Kultur : Orpheus, steck die Leier weg!

Nick Cave beginnt seine Tournee in Berlin

Christiane Rösinger

Vielen gilt er als Bekannter, manchen sogar als alter Berliner. Nick Cave, der Australier, der seit 15 Jahren in London lebt, betritt die Bühne des ausverkauften Huxley’s im abgeschabten dunklen Anzug, dazu ein weißes Hemd. Rank und schlank wie eh und je beginnt er mit „Abbatoir Blues“ vom neuen Album. Wegen fortschreitender Kreativität hatte man im Studio plötzlich zu viele Songs. So gibt es jetzt zwei CDs im schicken Leinenschuber: „Abbatoir Blues“ und „The Lyre of Orpheus“ (Mute/EMI).

Auf der Bühne alles wie gehabt. Schon beim zweiten Song bringt Cave den ganzen Körpereinsatz eines routinierten Wanderpredigers: Mahnend ragt sein Finger ins Publikum, rudernde Arme und groteske Rumpelstilzchensprünge bei fortschreitender Ekstase. Ein besessenes Kapellmeisterlein dirigiert die Band. Violinist Warren Ellis übertreibt maßlos, an den unspektakulärsten Stellen reißt er den Bogen empor. Selbst in ruhigen Passagen laufen Zuckungen durch seinen Körper. Wird es lebhaft, führt er wahre Veitstänze auf. Dabei imitiert die Geige die Quietschtöne der Gitarrensoli.

Nick Caves Songs handeln, grob zusammengefasst, von Männerschmerz, alttestamentarischen Grausamkeiten, Gott, Tod, Verzweiflung und Reue. Das weibliche Songpersonal fungiert dabei als Krankenschwester, Erlöserin oder stirbt als Verlorene – streng nach Edgar Allan Poes Diktum, es gäbe kein poetischeres Thema als der Tod einer schönen Frau. Es sind entweder Litaneien, in denen er die apokalyptische Bildsprache in unerbittlichen Rhythmussequenzen repetiert und erst im tobenden Refrain Erlösung findet. Der Humor dahinter wird oft übersehen.Nun brechen die neuen Alben die Schwere auch im Text auf. Das gequälte lyrische Ich erwacht mit einem Frappucino in der Hand oder fordert Orpheus auf, sich die Leier sonst wohin zu stecken. Der hervorragende Backgroundchor verleiht den Bad Seeds mit heller Klangfarbe eine ungekannte Luftigkeit.

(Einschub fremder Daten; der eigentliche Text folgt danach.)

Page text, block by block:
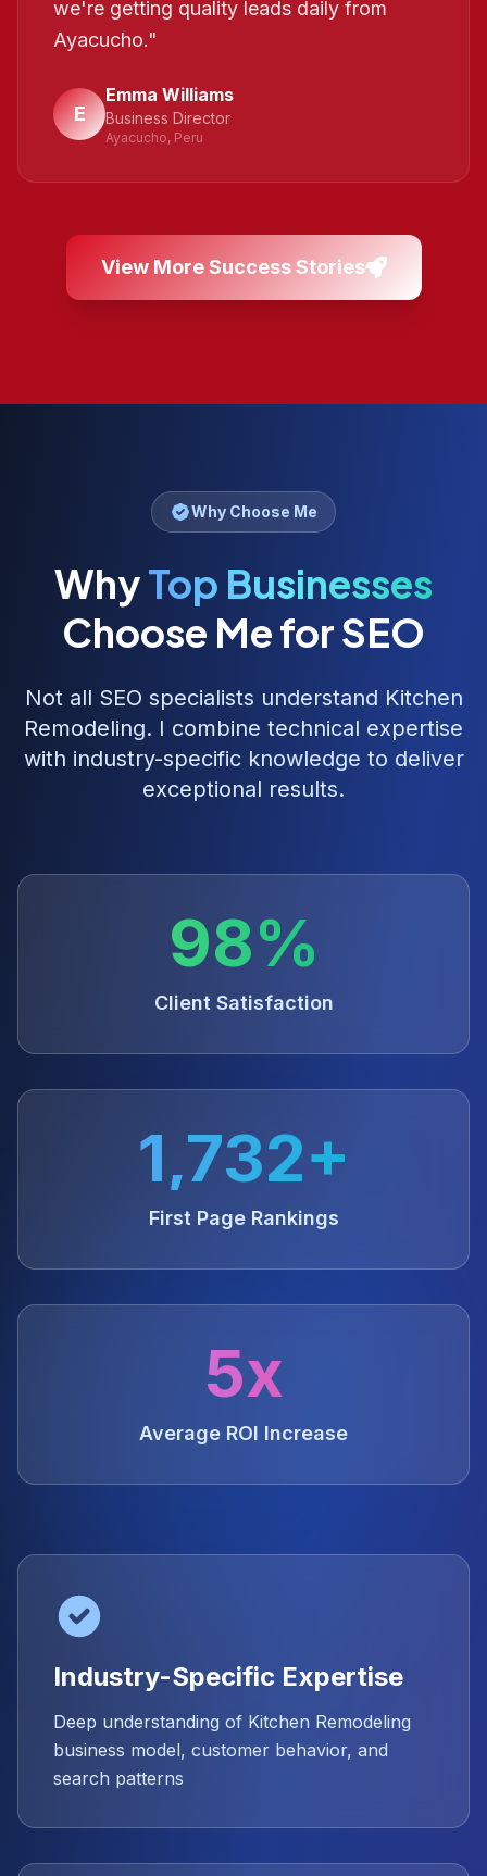
we're getting quality leads daily from
Ayacucho."
E
Emma Williams
Business Director
Ayacucho, Peru
View More Success Stories
Why Choose Me
WhyTop Businesses
Choose Me for SEO
Not all SEO specialists understand Kitchen
Remodeling. I combine technical expertise
with industry-specific knowledge to deliver
exceptional results.
98%
Client Satisfaction
1,732+
First Page Rankings
5x
Average ROI Increase
Industry-Specific Expertise
Deep understanding of Kitchen Remodeling
business model, customer behavior, and
search patterns
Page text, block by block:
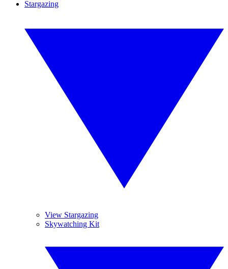
Stargazing
View Stargazing
Skywatching Kit
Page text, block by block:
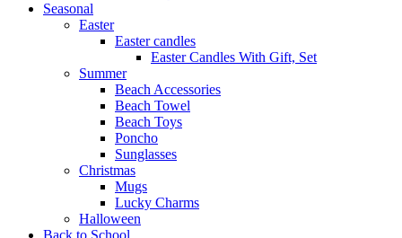
Seasonal
Easter
Easter candles
Easter Candles With Gift, Set
Summer
Beach Accessories
Beach Towel
Beach Toys
Poncho
Sunglasses
Christmas
Mugs
Lucky Charms
Halloween
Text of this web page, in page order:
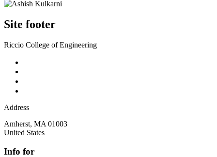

Im Zugabenblock natürlich noch einmal die alten Heuler „Weeping Song“, dem Ex-Gitarristen Blixa Bargeld gewidmet, aber das treibende „Mercy Seat“ funktioniert live ohne Bargeld nicht mehr. Es gerät zum Trauerspiel. Als das Licht angeht liegt eine zufriedene, fast heilige Stimmung über der alten Halle, der einstigen Neuen Welt. Im dichten Novembernebel zerstreut sich das Publikum von der Hasenheide aus in alle Richtungen. Zum ersten Mal in diesem Jahr denkt man an Weihnachten.

Deutschlandtour Nick Cave & The Bad Seeds: Düsseldorf 18.11., Hamburg 21.11., Leipzig: 22.11., München: 26.11.